> Your objective: No pictures, please: print exactly the lines from the one that contains "Color Formatter [42, 331, 134, 347]" through the last line of the listing.

> Exercise inputs:

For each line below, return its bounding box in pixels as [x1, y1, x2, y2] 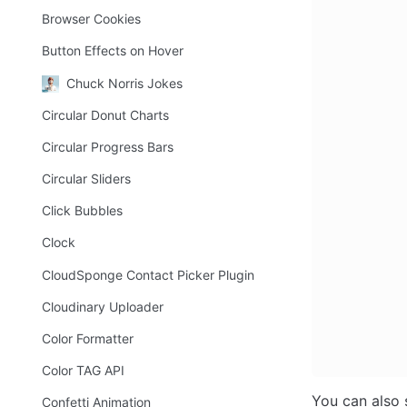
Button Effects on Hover [42, 43, 184, 59]
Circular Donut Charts [42, 106, 169, 123]
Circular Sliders [42, 171, 131, 187]
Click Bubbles [42, 203, 123, 219]
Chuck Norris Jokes [66, 74, 183, 91]
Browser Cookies [42, 11, 141, 27]
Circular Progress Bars [42, 138, 174, 154]
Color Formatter [42, 331, 134, 347]
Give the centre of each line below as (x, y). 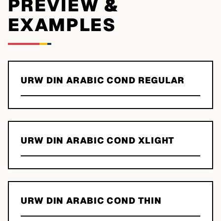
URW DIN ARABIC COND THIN (91, 201)
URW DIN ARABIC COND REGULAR (103, 80)
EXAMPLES (62, 25)
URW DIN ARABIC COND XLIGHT (98, 140)
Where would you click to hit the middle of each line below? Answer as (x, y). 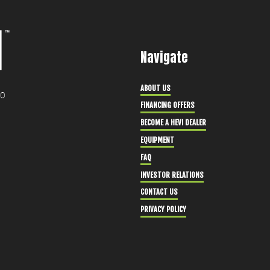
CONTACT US (159, 192)
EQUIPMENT (157, 140)
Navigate (164, 58)
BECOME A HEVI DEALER (173, 123)
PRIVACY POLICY (163, 210)
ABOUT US (155, 88)
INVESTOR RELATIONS (172, 175)
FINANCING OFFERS (167, 105)
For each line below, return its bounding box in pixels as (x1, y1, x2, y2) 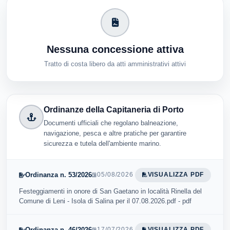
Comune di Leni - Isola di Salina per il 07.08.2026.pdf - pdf (19, 197, 191, 205)
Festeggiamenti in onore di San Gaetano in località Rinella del (19, 187, 202, 195)
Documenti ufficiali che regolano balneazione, (44, 119, 178, 127)
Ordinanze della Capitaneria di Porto (44, 105, 184, 114)
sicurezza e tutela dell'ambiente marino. (44, 139, 161, 147)
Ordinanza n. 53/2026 (25, 171, 92, 179)
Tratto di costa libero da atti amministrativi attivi (44, 60, 186, 68)
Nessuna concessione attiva (46, 43, 184, 55)

> Written response:
Color Formatter [42, 331, 134, 347]
Give the centre of each line below as (x, y). 
URW DIN ARABIC COND THIN (91, 201)
URW DIN ARABIC COND REGULAR (103, 80)
EXAMPLES (62, 25)
URW DIN ARABIC COND XLIGHT (98, 140)
Where would you click to hit the middle of each line below? Answer as (x, y). 
CONTACT US (159, 192)
EQUIPMENT (157, 140)
Navigate (164, 58)
BECOME A HEVI DEALER (173, 123)
PRIVACY POLICY (163, 210)
ABOUT US (155, 88)
INVESTOR RELATIONS (172, 175)
FINANCING OFFERS (167, 105)
For each line below, return its bounding box in pixels as (x1, y1, x2, y2) 
Comune di Leni - Isola di Salina per il 07.08.2026.pdf - pdf (19, 197, 191, 205)
Festeggiamenti in onore di San Gaetano in località Rinella del (19, 187, 202, 195)
Documenti ufficiali che regolano balneazione, (44, 119, 178, 127)
Ordinanze della Capitaneria di Porto (44, 105, 184, 114)
sicurezza e tutela dell'ambiente marino. (44, 139, 161, 147)
Ordinanza n. 53/2026 (25, 171, 92, 179)
Tratto di costa libero da atti amministrativi attivi (44, 60, 186, 68)
Nessuna concessione attiva (46, 43, 184, 55)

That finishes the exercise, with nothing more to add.